Reform is word that is much used by the Government, but the last four years have seen not reform but regression.

The third part of the Conservative Party's policy renewal process is to study alternative approaches. We are researching the systems in other countries, in Europe and beyond, to see what we can learn from how other governments organise services. We are listening to as many people as we can, people in policy think tanks, practitioners and industry experts. And we are gathering ideas about better approaches in future from all quarters.

That is where this seminar fits in. I know that the members of my Policy Unit and the Shadow Health Team here have been talking to you individually. Today is an opportunity for us to get you all together and to debate the ideas collectively. We are here to listen to your ideas and to discuss them with you. We do not have any policy pronouncements to make. We have not reached that stage in our policy development process yet. But the input we are getting from you and that we will get today will be a substantial input into our thinking.

The last part of our policy renewal process is to build our own policies, in the context of today's problems and today's government policies, from what we have learned from other countries and what we have learned from you.
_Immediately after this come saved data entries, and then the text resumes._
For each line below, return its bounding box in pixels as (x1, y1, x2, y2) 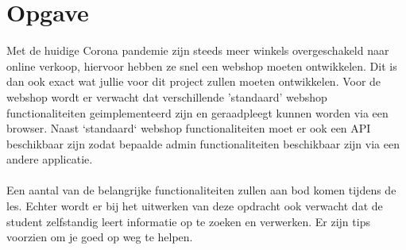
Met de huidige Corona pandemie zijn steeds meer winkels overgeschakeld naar (6, 42, 389, 59)
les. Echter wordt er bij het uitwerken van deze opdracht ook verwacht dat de (6, 198, 383, 214)
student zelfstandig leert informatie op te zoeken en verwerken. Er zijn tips (6, 213, 370, 229)
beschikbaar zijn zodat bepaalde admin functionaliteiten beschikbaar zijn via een (6, 135, 400, 152)
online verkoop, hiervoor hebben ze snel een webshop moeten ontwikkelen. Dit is (6, 57, 397, 74)
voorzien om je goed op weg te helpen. (6, 229, 193, 245)
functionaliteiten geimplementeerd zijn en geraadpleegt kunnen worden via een (6, 104, 389, 121)
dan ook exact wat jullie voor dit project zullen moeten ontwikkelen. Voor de (6, 73, 381, 90)
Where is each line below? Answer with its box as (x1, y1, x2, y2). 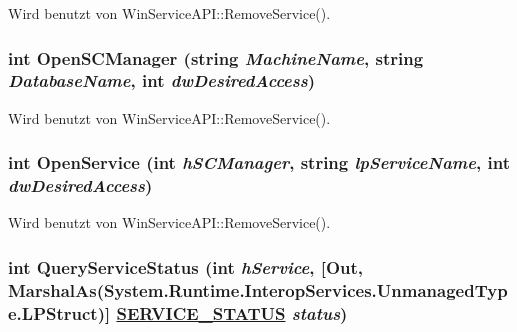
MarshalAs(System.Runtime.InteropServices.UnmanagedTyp (8, 277, 508, 302)
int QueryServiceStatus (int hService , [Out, (8, 254, 364, 279)
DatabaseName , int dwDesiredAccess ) (8, 68, 316, 93)
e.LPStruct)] (8, 300, 111, 325)
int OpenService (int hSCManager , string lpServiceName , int (8, 150, 510, 175)
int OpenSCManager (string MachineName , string (8, 45, 424, 70)
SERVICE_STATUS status (116, 300, 341, 325)
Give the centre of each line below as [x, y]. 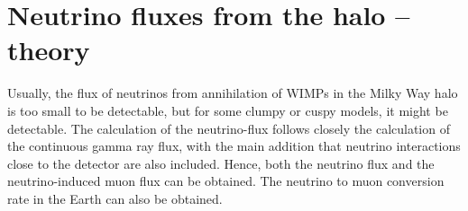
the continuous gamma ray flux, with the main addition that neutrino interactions [234, 146]
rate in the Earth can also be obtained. [115, 198]
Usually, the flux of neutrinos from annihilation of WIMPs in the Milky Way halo [233, 93]
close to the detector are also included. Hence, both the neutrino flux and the [221, 163]
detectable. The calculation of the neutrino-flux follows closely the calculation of [229, 128]
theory [49, 50]
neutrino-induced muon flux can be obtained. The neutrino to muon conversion [226, 181]
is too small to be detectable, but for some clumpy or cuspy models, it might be [228, 110]
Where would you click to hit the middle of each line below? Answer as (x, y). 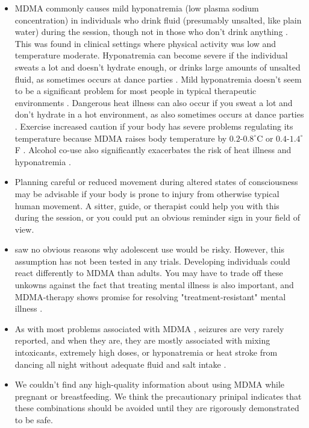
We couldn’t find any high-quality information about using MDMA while (150, 384)
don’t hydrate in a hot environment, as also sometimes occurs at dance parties (159, 114)
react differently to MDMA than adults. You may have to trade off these (149, 273)
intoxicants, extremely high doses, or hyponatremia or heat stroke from (146, 352)
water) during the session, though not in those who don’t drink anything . (151, 32)
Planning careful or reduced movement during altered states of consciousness (156, 182)
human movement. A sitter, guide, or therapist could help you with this (147, 205)
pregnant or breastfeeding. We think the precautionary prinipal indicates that (158, 396)
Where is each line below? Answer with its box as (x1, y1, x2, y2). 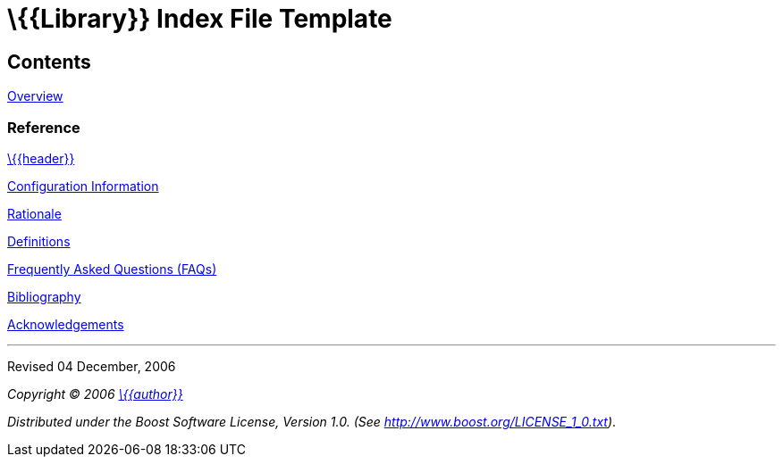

Individually and taken together, our policies will offer a clear, Conservative alternative.

Now Liam will take you briefly through the way we have been thinking about the health service in the policy development process. We have been thinking of it in terms of a three-part structure: the funding system, resource allocation and the system of provision.

Liam will also tell you about how we would like to run this seminar. It is an open discussion on Chatham House rules. It is important to us that everyone feels comfortable so that they can discuss the issue openly without fear of anything being reported.

So, to close, I would just like to thank you again for coming today. It is a substantial contribution you are making to our thinking. And we are grateful for your help.

Reform of our public services, particularly our health service, is the priority of people in this country and it is my priority. British people have been short changed by spin and fancy words. As we renew our policy, I want my party to show the way to achieve high quality services available to all when people need them and as they need them. Deeds not words.